◆ Work instructions ◆
Pull every line containing "degrees" from the listing below.
(Data for this task begins)
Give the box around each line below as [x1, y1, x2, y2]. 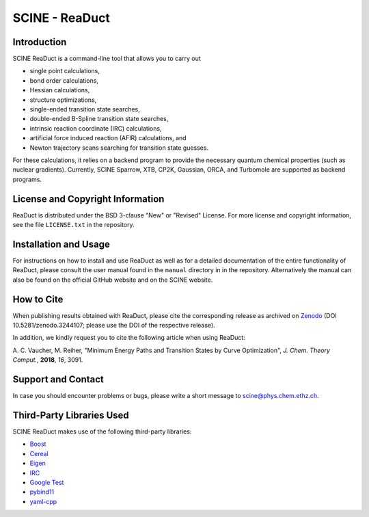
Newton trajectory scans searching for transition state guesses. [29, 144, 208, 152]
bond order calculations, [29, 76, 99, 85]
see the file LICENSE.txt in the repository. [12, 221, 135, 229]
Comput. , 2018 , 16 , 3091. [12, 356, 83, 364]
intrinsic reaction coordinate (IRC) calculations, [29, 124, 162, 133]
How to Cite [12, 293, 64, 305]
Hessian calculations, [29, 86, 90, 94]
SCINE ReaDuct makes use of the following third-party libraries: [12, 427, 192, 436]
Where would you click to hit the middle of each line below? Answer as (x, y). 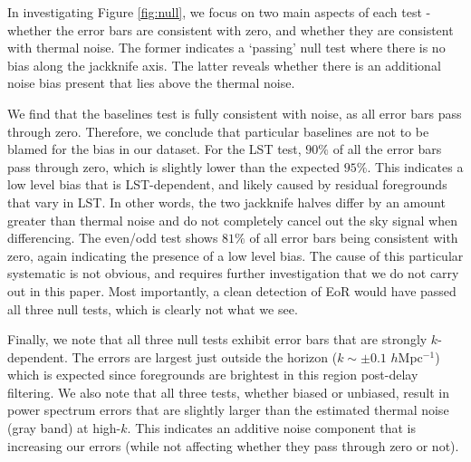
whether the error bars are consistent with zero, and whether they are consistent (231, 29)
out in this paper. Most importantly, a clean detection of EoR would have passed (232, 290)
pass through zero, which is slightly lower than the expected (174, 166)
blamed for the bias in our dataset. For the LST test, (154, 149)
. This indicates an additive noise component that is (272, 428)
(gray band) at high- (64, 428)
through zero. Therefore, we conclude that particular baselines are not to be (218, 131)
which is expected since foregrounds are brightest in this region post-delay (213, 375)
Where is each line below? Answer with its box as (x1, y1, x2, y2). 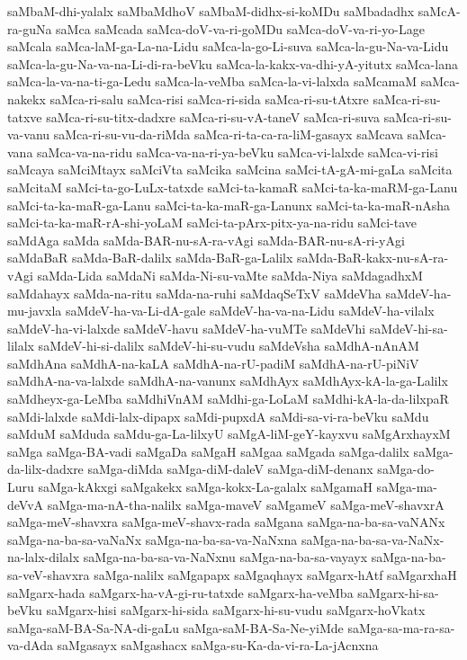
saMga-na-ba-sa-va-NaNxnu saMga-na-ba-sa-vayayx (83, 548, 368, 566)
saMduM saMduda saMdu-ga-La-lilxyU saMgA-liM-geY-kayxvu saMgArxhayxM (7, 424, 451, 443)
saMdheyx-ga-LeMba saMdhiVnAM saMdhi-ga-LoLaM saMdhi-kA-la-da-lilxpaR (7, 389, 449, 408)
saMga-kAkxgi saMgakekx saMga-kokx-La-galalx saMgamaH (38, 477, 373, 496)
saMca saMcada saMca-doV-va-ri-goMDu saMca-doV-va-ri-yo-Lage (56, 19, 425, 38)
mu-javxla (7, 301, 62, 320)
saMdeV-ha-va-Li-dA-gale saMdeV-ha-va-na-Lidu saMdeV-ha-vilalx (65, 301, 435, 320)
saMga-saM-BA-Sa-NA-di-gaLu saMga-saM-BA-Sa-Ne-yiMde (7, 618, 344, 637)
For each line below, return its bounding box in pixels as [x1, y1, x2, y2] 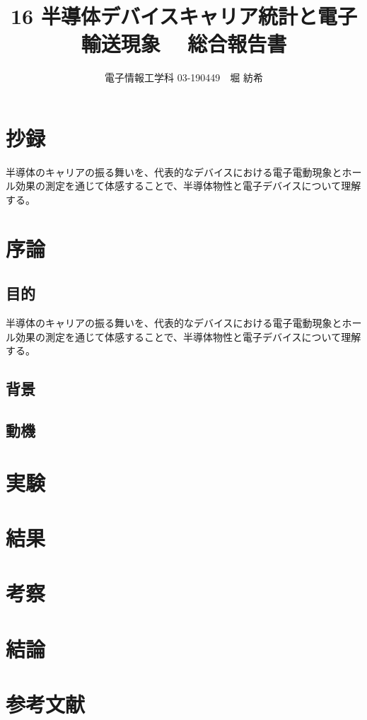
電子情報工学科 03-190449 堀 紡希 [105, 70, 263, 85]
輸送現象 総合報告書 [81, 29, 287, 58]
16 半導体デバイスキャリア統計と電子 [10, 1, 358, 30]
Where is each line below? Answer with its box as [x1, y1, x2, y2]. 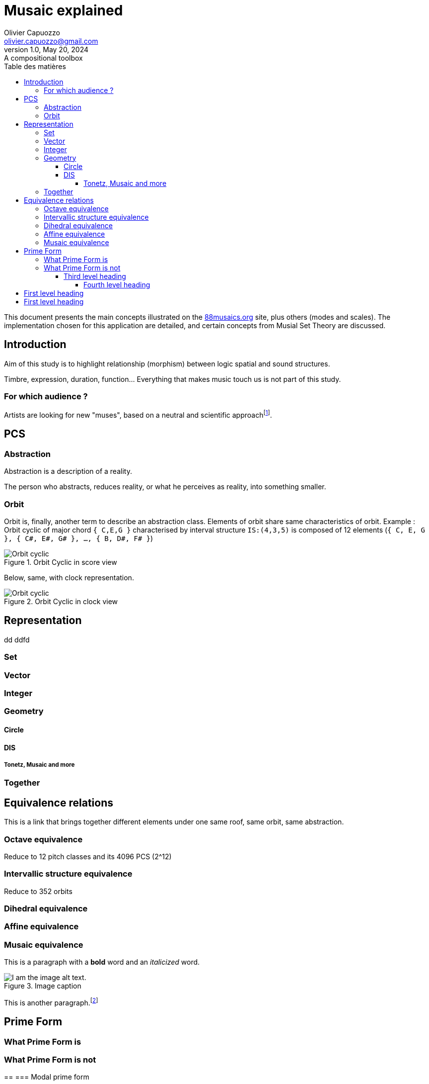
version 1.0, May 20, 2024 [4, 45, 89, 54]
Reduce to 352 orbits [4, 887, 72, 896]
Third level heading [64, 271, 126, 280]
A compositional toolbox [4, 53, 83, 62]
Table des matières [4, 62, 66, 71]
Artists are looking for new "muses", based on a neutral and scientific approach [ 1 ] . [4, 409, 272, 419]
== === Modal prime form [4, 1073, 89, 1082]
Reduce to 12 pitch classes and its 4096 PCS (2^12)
(Data for this task ends)
(Data for this task begins)
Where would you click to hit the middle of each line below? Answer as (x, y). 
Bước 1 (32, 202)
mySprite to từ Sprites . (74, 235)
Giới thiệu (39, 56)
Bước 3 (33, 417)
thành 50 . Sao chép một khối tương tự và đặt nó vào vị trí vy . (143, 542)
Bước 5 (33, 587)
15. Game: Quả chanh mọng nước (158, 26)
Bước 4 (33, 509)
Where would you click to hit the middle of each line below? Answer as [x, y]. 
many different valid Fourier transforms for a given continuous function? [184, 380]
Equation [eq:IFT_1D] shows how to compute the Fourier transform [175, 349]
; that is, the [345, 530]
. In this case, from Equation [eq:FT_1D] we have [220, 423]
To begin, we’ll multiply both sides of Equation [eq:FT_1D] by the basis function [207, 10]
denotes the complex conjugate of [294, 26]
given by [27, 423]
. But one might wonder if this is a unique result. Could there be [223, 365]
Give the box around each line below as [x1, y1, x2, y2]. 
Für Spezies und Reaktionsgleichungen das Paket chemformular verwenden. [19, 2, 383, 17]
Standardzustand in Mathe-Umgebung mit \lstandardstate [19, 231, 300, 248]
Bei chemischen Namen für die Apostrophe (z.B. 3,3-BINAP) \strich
(Data for this task ends)
(Data for this task begins)
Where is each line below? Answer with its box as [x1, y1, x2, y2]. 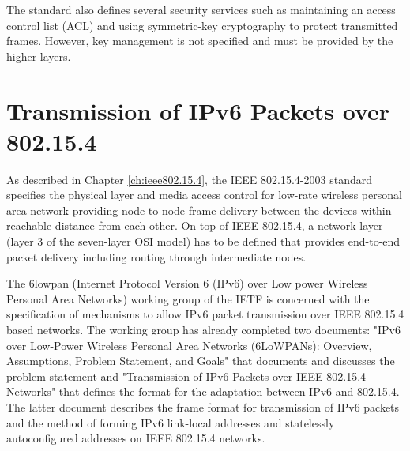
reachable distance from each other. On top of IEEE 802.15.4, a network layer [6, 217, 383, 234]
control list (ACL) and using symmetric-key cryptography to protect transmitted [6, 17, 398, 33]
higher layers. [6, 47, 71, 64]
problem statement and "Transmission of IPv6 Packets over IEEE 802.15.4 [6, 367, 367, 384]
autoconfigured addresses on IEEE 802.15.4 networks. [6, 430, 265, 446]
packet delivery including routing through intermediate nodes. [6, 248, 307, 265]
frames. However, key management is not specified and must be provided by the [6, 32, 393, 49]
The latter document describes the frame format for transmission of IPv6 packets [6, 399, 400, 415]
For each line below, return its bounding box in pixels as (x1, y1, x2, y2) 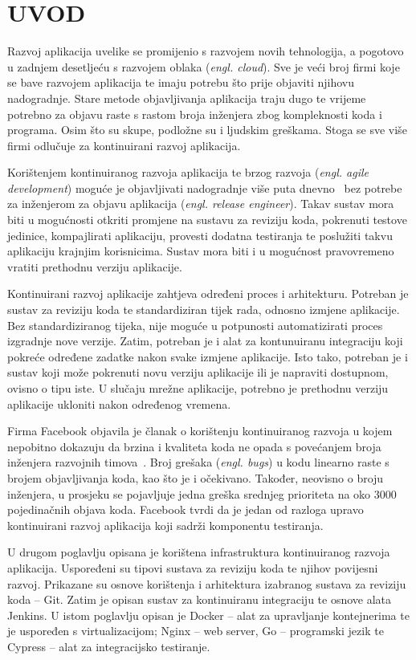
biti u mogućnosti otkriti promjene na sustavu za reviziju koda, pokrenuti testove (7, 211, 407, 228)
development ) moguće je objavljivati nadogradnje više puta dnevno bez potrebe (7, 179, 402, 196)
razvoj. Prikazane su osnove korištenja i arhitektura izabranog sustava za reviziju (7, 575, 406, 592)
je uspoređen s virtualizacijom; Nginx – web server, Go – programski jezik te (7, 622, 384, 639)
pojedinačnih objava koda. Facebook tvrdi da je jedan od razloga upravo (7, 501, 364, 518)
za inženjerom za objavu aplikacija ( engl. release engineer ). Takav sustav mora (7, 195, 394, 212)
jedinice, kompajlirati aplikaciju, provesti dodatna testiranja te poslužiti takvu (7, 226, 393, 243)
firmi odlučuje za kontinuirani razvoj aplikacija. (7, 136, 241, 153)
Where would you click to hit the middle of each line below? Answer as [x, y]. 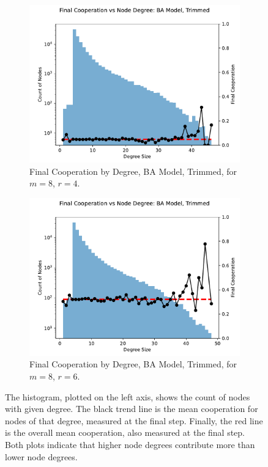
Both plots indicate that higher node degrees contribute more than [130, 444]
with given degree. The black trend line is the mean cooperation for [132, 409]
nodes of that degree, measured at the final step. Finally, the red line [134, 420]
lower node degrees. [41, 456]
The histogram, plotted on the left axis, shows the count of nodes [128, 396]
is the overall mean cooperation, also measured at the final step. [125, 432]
(Data for this task ends)
◆ Solved problem ◆
Both plots indicate that higher node degrees contribute more than [130, 444]
lower node degrees. [41, 456]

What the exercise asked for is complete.